When I'm referring to "nice guys", I'm referring to men who treat people with respect and who have a strict moral code they do not break even if it gives them personal benefits. Men who manipulate women by playing a role to come off as caring and kind while they actually don't give a **** are just ^@$$holes in disguise and by no definition applicable for the label "nice guys".

LKL wrote:
There are, for example, the very quiet, sensitive, sweet, shy men who only go out with women who come on to *them* first, the latter of which often turn out to be predators looking to take Mr. Shy for all he's worth. Mr.Shy =/= Mr. Nice Guy.


Actually, those shy guys are a subgroup of the men I refer to as nice guys because they actually tend to be nice. You seem to be making up your own definitions, possibly based on personal experiences with wolves in sheep's clothing.

LKL wrote:
This website has a bunch of essays about the type of 'nice guy' I'm talking about:
http://www.heartless-bitches.com/rants/ ... s/ng.shtml
(note that the 'heartless b*****s' moniker is sarcasm - they are no more heartless than 'nice guys' are actually nice).

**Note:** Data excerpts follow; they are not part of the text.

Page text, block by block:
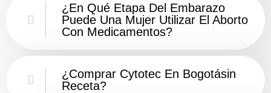
¿En Qué Etapa Del Embarazo
Puede Una Mujer Utilizar El Aborto
Con Medicamentos?
¿Comprar Cytotec En Bogotásin
Receta?
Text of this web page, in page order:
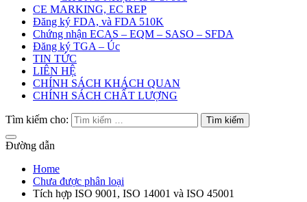
CE MARKING, EC REP
Đăng ký FDA, và FDA 510K
Chứng nhận ECAS – EQM – SASO – SFDA
Đăng ký TGA – Úc
TIN TỨC
LIÊN HỆ
CHÍNH SÁCH KHÁCH QUAN
CHÍNH SÁCH CHẤT LƯỢNG
Tìm kiếm cho:
Đường dẫn
Home
Chưa được phân loại
Tích hợp ISO 9001, ISO 14001 và ISO 45001
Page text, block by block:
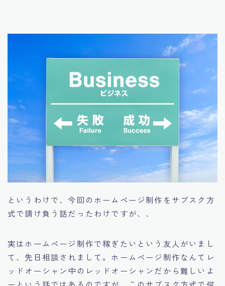
というわけで、今回のホームページ制作をサブスク方
式で請け負う話だったわけですが、、
実はホームページ制作で稼ぎたいという友人がいまし
て、先日相談されまして。ホームページ制作なんてレ
ッドオーシャン中のレッドオーシャンだから難しいよ
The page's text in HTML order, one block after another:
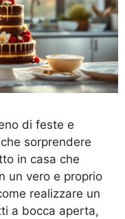
di feste e
sorprendere
in casa che
un vero e proprio
realizzare un
a bocca aperta,
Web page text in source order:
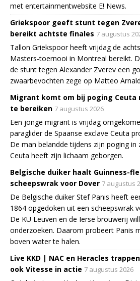
met entertainmentwebsite E! News.
Griekspoor geeft stunt tegen
bereikt achtste finales 7 augustus
Tallon Griekspoor heeft vrijdag de
Masters-toernooi in Montreal bereikt.
de stunt tegen Alexander Zverev een
zwaarbevochten zege op Matteo
Migrant komt om bij poging Ceuta
te bereiken 7 augustus 2026
Een jonge migrant is vrijdag
paraglider de Spaanse exclave Ceuta
De man belandde tijdens zijn poging in
Ceuta heeft zijn lichaam geborgen.
Belgische duiker haalt Guinness-
scheepswrak voor Dover 7 augustus
De Belgische duiker Stef Panis heeft
1864 opgedoken uit een scheepswrak
De KU Leuven en de Ierse brouwerij
onderzoeken. Daarom probeert Panis
boven water te halen.
Live KKD | NAC en Heracles
ook Vitesse in actie 7 augustus 2026
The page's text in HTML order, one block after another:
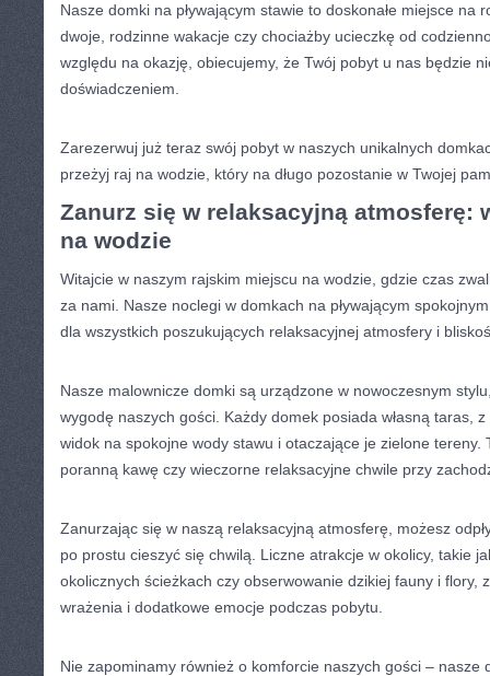
Nasze domki na pływającym stawie to doskonałe miejsce na
dwoje, rodzinne ‌wakacje czy chociażby ucieczkę od
względu na okazję, obiecujemy, że Twój pobyt u nas będzie
doświadczeniem.
Zarezerwuj⁢ już teraz swój pobyt w naszych unikalnych
przeżyj‍ raj na wodzie, który na długo pozostanie w Twojej
Zanurz się w relaksacyjną atmosferę:
na wodzie
Witajcie ​w naszym rajskim miejscu na wodzie,‍ gdzie czas
za nami. Nasze noclegi w domkach na‌ pływającym
dla wszystkich poszukujących relaksacyjnej ‍atmosfery i
Nasze malownicze⁤ domki są urządzone w nowoczesnym
wygodę naszych gości. Każdy domek posiada własną taras,
widok na spokojne wody stawu i otaczające je zielone tereny.
poranną kawę czy wieczorne relaksacyjne‌ chwile przy
Zanurzając się w naszą⁣ relaksacyjną ​atmosferę, możesz
po prostu cieszyć się chwilą. Liczne atrakcje w okolicy, takie
okolicznych ścieżkach czy obserwowanie dzikiej fauny i flory,
wrażenia i dodatkowe emocje podczas pobytu.
Nie zapominamy również o komforcie naszych gości – nasze
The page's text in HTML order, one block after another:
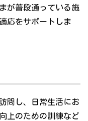
が普段通っている施
応をサポートしま
問し、日常生活にお
上のための訓練など

What a bunch of sexist BS ! I used to be very much like the guys described in this article and this is true for most guys who are insecure and not used to women giving them any positive attention. This sort of attitude is precisely why I find it hard not to loathe most women that are out there. On one hand they complain they want to be treated as equals to men, yet on the other hand they look down upon men who are genuinely sensitive, vulnerable and insecure.

While it is true that pretty much every one of my ex-girlfriends did end up having neuroses, problems and personality disorders, this was not because I deliberately picked them but rather because they were the only women to ever notice me at all and in fact the only women I could remotely relate to. I trusted them, I cared for them and loved them with all my heart. While I did use to put women on a pedestal, this was not because I disliked who I was but because I admired every aspect about them. I was actually quite satisfied with myself, but I did dislike the fact that other people were unwilling to accept me for who I am. There was nothing I could do to change that besides pretending to be someone else and that's something I've always refused to do.

By the way, I never had any trouble with emotional intimacy and in fact my current girlfriend was surprised by how fast I opened up to her. In fact, in most cares my ex-girlfriends had far more trouble with emotional intimacy than I had (this is true for my current girlfriend as well). This is quite uncommon among men, however, but that's not because they are afraid women might not like them if they opened up but rather because they're not used to sharing their emotions with others. Unlike women, most sensitive men tend to keep their emotions for themselves and don't even address them with their male friends. I suspect this is largely due to cultural bias.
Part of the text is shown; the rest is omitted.